Joint-stock Companies:
This is a form of company where a number of people contribute funds to
finance a FIRM in return for SHARES in the company. Joint-stock
companies are able to raise funds by issuing shares to large number of
SHAREHOLDERS and thus able to raise more capital to finance their
operations than could a sole proprietor or even a partnership. Once a
joint-stock company is formed it becomes a separate legal entity from
its shareholders, able to enter into contracts with suppliers and
customers. This is a convenient ruse of the bourgeois system where the
owner of the company can absolve himself of all fraudulent activities,
acting through the ‘company’. Joint-stock companies are managed by the
board of directors, supposedly appointed by the shareholders, but in
fact appointed either by the promoter (i.e. the person who starts the
company) or those who control bulk shares of the company. The directors
report the progress of the company to the shareholders at an ANNUAL
GENERAL MEETING.
There are
two types of joint-stock companies:
a) Private Company. Where the maximum number of shareholders is
limited to 50 and the shares the company issues cannot be bought and
sold at the stock exchange. Such companies carry the term Limited (Ltd)
after their name.
b) Public company. Where there are a minimum of 7 shareholders; but
otherwise such a company can have an unlimited number of shareholders.
Shares in a public company can be bought and sold on the stock exchange
and so can be bought by the public. Most big firms are public companies,
as in this way they are able to corner vast amounts of money (savings)
from thousands of people.

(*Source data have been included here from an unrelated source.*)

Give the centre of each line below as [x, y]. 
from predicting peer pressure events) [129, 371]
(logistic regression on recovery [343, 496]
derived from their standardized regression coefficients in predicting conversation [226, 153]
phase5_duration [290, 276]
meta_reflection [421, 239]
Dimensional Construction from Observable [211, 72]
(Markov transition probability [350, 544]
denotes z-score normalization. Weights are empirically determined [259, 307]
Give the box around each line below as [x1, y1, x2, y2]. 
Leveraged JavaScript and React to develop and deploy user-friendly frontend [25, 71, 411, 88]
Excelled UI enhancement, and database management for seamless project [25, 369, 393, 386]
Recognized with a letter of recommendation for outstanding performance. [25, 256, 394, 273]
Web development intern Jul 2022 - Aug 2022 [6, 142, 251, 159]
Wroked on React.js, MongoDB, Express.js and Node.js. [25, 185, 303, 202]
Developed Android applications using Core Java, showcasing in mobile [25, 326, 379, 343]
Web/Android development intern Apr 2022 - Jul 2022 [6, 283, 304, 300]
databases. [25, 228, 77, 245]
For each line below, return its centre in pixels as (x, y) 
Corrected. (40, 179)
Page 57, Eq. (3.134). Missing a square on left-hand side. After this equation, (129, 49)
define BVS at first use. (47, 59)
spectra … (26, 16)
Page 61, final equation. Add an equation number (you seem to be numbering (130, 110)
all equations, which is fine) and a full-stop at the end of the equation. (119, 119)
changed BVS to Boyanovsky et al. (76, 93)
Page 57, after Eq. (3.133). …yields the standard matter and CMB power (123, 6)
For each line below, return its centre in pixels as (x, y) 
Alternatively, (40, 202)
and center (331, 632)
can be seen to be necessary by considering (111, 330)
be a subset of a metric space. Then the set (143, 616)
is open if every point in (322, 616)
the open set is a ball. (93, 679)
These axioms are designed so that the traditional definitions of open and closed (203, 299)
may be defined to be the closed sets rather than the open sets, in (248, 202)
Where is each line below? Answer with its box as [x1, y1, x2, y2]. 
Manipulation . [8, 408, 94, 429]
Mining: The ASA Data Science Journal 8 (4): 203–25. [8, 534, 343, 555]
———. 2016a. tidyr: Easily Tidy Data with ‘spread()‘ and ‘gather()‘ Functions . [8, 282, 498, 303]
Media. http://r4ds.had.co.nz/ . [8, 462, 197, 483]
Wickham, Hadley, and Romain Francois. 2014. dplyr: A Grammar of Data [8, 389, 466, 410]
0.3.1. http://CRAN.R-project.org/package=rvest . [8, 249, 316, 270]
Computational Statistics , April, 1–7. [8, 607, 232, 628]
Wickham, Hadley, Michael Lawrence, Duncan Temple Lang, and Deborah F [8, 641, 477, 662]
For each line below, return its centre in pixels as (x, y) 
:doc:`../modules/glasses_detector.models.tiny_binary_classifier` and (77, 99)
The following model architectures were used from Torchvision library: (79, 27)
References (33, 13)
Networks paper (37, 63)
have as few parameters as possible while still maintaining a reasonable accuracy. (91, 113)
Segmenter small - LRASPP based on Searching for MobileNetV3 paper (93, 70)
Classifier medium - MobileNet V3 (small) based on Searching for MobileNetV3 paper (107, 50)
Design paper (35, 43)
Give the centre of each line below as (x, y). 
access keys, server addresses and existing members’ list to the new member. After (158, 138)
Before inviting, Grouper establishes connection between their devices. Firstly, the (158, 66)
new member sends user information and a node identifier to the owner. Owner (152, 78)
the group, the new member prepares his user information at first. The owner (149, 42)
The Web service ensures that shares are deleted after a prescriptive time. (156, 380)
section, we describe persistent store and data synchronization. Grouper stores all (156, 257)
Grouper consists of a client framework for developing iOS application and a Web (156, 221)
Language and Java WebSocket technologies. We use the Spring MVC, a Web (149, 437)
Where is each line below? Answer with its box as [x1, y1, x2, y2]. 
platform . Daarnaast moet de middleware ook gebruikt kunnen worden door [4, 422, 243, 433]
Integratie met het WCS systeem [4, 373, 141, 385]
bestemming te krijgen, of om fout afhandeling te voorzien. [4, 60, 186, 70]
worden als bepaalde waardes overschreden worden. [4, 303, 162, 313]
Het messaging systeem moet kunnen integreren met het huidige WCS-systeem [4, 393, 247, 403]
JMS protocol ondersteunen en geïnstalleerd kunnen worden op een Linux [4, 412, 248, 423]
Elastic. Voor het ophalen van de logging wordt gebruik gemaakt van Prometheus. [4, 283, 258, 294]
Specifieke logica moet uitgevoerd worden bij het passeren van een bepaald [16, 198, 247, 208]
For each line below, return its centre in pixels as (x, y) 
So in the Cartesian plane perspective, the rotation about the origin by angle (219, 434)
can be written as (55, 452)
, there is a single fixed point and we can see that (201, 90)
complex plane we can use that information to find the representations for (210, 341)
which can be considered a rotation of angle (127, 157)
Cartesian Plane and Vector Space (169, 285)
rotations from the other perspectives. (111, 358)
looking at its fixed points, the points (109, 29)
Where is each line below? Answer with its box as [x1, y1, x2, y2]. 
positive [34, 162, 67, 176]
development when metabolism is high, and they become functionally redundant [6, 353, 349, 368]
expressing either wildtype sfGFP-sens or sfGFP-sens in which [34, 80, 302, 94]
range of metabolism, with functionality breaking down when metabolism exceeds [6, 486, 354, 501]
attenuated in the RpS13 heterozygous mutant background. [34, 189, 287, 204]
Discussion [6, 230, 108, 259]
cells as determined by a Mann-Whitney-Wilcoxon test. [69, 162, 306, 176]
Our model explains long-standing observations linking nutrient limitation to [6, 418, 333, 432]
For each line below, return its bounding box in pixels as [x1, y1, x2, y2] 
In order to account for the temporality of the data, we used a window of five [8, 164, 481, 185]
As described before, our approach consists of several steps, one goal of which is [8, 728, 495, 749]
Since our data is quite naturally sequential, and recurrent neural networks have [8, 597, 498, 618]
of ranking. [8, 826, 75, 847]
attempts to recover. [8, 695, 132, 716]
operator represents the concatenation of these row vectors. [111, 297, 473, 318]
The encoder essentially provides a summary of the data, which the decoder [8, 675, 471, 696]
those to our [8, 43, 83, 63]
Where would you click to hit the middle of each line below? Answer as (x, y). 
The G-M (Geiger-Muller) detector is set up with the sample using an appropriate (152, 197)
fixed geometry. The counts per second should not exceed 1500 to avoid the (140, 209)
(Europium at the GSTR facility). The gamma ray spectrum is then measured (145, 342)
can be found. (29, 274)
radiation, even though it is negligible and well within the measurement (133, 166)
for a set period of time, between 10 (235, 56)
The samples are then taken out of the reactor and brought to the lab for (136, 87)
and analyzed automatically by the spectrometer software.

Though the shareholders are the official
owners of the company, it is the management that effectively controls
the company.
Shares:
Financial Securities issued by a joint-stock company as a means of
raising long-term capital are called shares. The Shareholders of a
company are its legal owners and are entitled to a share in the profits.
Shares are traded on the Stock Exchange. The share price is determined
by supply and demand. The face value of the share certificate is the
price at which company sells it, at the time of a new issue. If the
company does well (or due to speculation) the market value of the share
certificate on the stock exchange rises well above its face value. If it
does badly the price drops.
Shareholders are individuals who contribute funds to finance a
joint-stock company in return for shares in that company. There are two
main type of shareholders: (a) holders of Ordinary Shares (equity
¾ these
comprise the major shareholders) and are entitled to a dividend, based
on the company’s profits; (b) holders of Preference Shares, who
are entitled to a fixed dividend (like an interest payment), no matter
what the profit or loss of the company. In case of bankruptcy, they have
the first claim on the assets of the company.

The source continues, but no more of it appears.